Prior to the start of the 2021 season, Young traded fan-favorite shortstop Elvis Andrus in a deal that landed the Rangers Khris Davis and prospect Jonah Heim. He also made a move that many questioned at the time when he traded away pretty significant prospect capital for first baseman Nathaniel Lowe. After another dismal season, Young backed up the Brinks truck to bring in Corey Seager and Marcus Semien for a combined 17 years and $500 million.

Not a bad first 365 days at the helm.

Obviously, Lowe, Heim, Seager, and Semien played a pivotal role in the Rangers unlikely World Series run in 2023, but he wasn’t done. Young signed Nathan Eovaldi prior to the 2023 season and traded for Jordan Montgomery midway through the year, both of whom would go on to be significant contributors to that championship as well.

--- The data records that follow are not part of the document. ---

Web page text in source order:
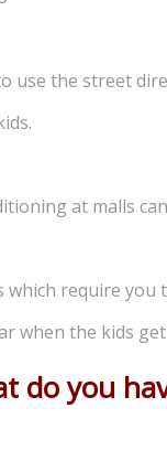
use the street
at malls
require
when the kids
do you
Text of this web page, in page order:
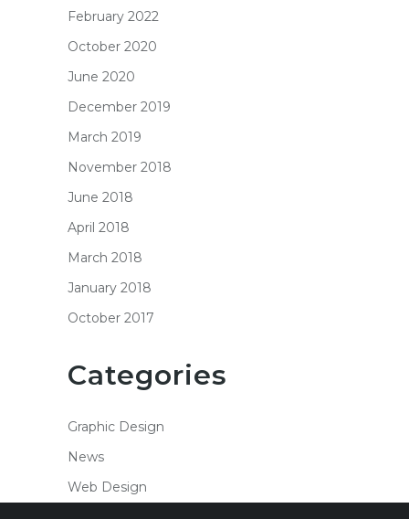
February 2022
October 2020
June 2020
December 2019
March 2019
November 2018
June 2018
April 2018
March 2018
January 2018
October 2017
Categories
Graphic Design
News
Web Design
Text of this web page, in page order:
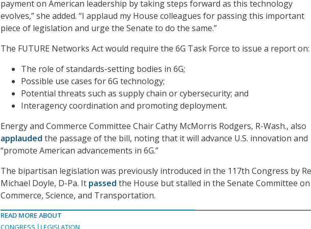
payment on American leadership by taking steps forward as this technology
evolves,” she added. “I applaud my House colleagues for passing this important
piece of legislation and urge the Senate to do the same.”
The FUTURE Networks Act would require the 6G Task Force to issue a report on:
The role of standards-setting bodies in 6G;
Possible use cases for 6G technology;
Potential threats such as supply chain or cybersecurity; and
Interagency coordination and promoting deployment.
Energy and Commerce Committee Chair Cathy McMorris Rodgers, R-Wash., also
applauded the passage of the bill, noting that it will advance U.S. innovation and
“promote American advancements in 6G.”
The bipartisan legislation was previously introduced in the 117th Congress by
Michael Doyle, D-Pa. It passed the House but stalled in the Senate Committee on
Commerce, Science, and Transportation.
READ MORE ABOUT
CONGRESS
LEGISLATION
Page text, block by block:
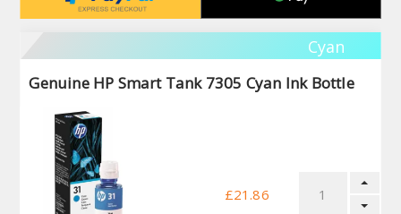
Cyan
Genuine HP Smart Tank 7305 Cyan Ink Bottle
£21.86
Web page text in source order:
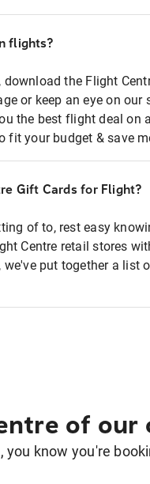
flights?
download the Flight
or keep an eye on
the best flight deal on
fit your budget & save
Gift Cards for Flight?
of to, rest easy
Centre retail stores
put together a list
of our
you know you're
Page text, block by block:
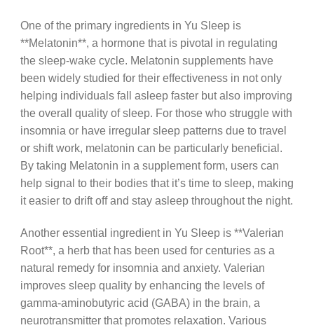
One of the primary ingredients in Yu Sleep is
**Melatonin**, a hormone that is pivotal in regulating
the sleep-wake cycle. Melatonin supplements have
been widely studied for their effectiveness in not only
helping individuals fall asleep faster but also improving
the overall quality of sleep. For those who struggle with
insomnia or have irregular sleep patterns due to travel
or shift work, melatonin can be particularly beneficial.
By taking Melatonin in a supplement form, users can
help signal to their bodies that it’s time to sleep, making
it easier to drift off and stay asleep throughout the night.
Another essential ingredient in Yu Sleep is **Valerian
Root**, a herb that has been used for centuries as a
natural remedy for insomnia and anxiety. Valerian
improves sleep quality by enhancing the levels of
gamma-aminobutyric acid (GABA) in the brain, a
neurotransmitter that promotes relaxation. Various
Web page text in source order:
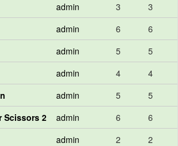
admin 3
3
admin 6
6
admin 5
5
admin 4
4
admin 5
5
Scissors 2 admin 6
6
admin 2
2
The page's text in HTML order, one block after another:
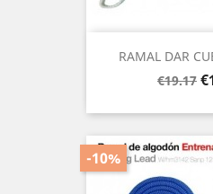
RAMAL DAR
Regular
€19.17
-10%
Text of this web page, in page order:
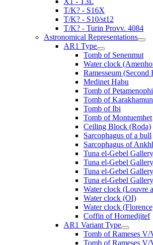
T/K? - S16X
T/K? - S10/st12
T/K? - Turin Provv. 4084
Astronomical Representations
AR1 Type
Tomb of Senenmut
Water clock
Ramesseum
Medinet Habu
Tomb of
Tomb of Karakhamun
Tomb of Ibi
Tomb of Montuemhet
Ceiling Block (Roda)
Sarcophagus of a bull
Sarcophagus of
Tuna el-Gebel
Tuna el-Gebel
Tuna el-Gebel
Tuna el-Gebel
Water clock (Louvre
Water clock (OI)
Water clock
Coffin of Hornedjitef
AR1 Variant Type
Tomb of Rameses
Tomb of Rameses
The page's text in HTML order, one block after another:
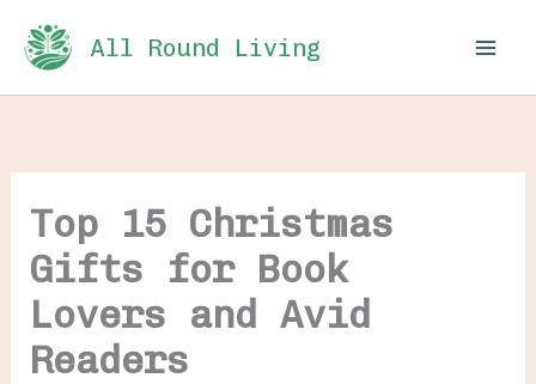
content
All Round Living
Top 15 Christmas
Gifts for Book
Lovers and Avid
Readers
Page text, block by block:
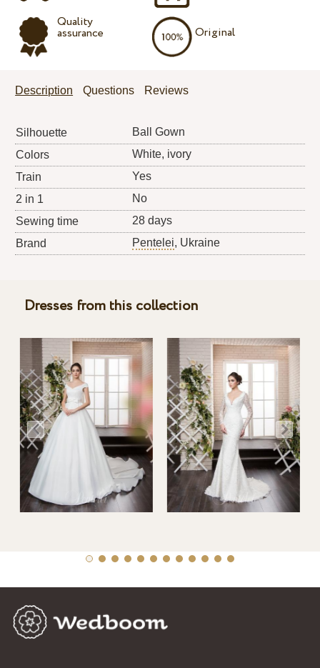
Quality
assurance Original
Description Questions Reviews
Silhouette
Ball Gown
Colors
White, ivory
Train
Yes
2 in 1
No
Sewing time
28 days
Brand
Pentelei, Ukraine
Dresses from this collection
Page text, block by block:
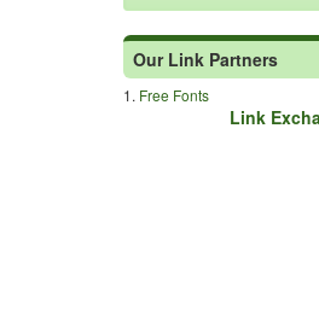
Our Link Partners
1. Free Fonts
Link
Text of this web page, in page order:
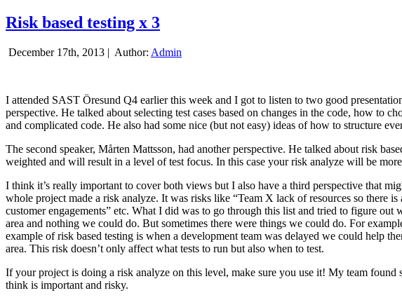
Risk based testing x 3
December 17th, 2013 | Author: Admin
I attended SAST Öresund Q4 earlier this week and I got to listen to two good
perspective. He talked about selecting test cases based on changes in the code, how
and complicated code. He also had some nice (but not easy) ideas of how to structure
The second speaker, Mårten Mattsson, had another perspective. He talked about risk
weighted and will result in a level of test focus. In this case your risk analyze will be
I think it’s really important to cover both views but I also have a third perspective that
whole project made a risk analyze. It was risks like “Team X lack of resources so there
customer engagements” etc. What I did was to go through this list and tried to figure
area and nothing we could do. But sometimes there were things we could do. For
example of risk based testing is when a development team was delayed we could help
area. This risk doesn’t only affect what tests to run but also when to test.
If your project is doing a risk analyze on this level, make sure you use it! My team
think is important and risky.
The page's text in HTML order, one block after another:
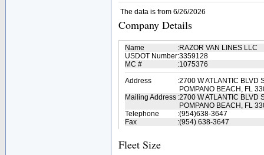
The data is from 6/26/2026
Company Details
Name :RAZOR VAN LINES LLC
USDOT Number:3359128
MC #
:1075376
Address
:2700 W ATLANTIC BLVD
POMPANO BEACH, FL
Mailing Address :2700 W ATLANTIC BLVD
POMPANO BEACH, FL
Telephone
:(954)638-3647
Fax
:(954) 638-3647
Fleet Size
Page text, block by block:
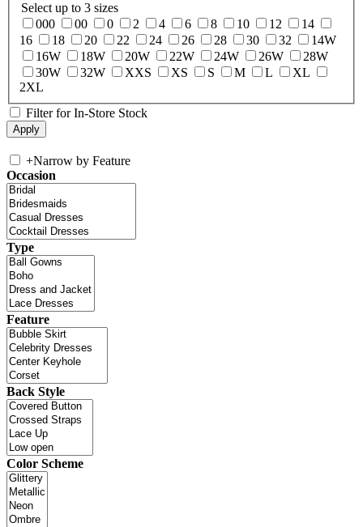
Select up to 3 sizes
000
00 0 2 4 6 8 10 12
14
16
18 20 22 24 26 28 30 32
14W
16W
18W 20W 22W 24W 26W
28W
30W
32W XXS XS S M L
XL
2XL
Filter for In-Store Stock
+Narrow by Feature
Occasion
Type
Feature
Back Style
Color Scheme
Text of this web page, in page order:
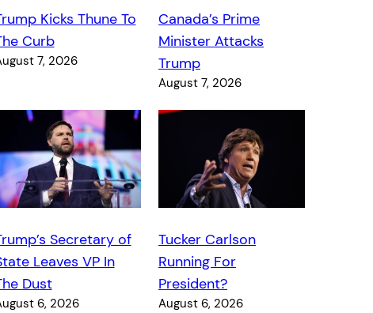
Kicks Thune To
Curb
7, 2026
Canada’s Prime
Minister Attacks
Trump
August 7, 2026
Secretary of
Leaves VP In
Dust
6, 2026
Tucker Carlson
Running For
President?
August 6, 2026
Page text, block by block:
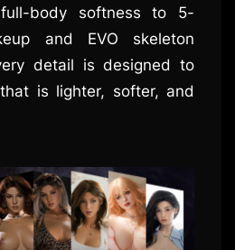
body softness to 5-
and EVO skeleton
detail is designed to
is lighter, softer, and

If that ability to build a roster wasn't enough, he’s done it while building (and keeping) a moderately decent farm along the way, as five of the Rangers six top prospects, according to MLB Pipeline, were all signed under his reign.

What Young has done in just a few years with this roster and this franchise merit a contract extension that would make him one of the highest-paid executives in baseball, and honestly it still probably wouldn’t be enough because he's done for this team something that no other executive ever could: Win.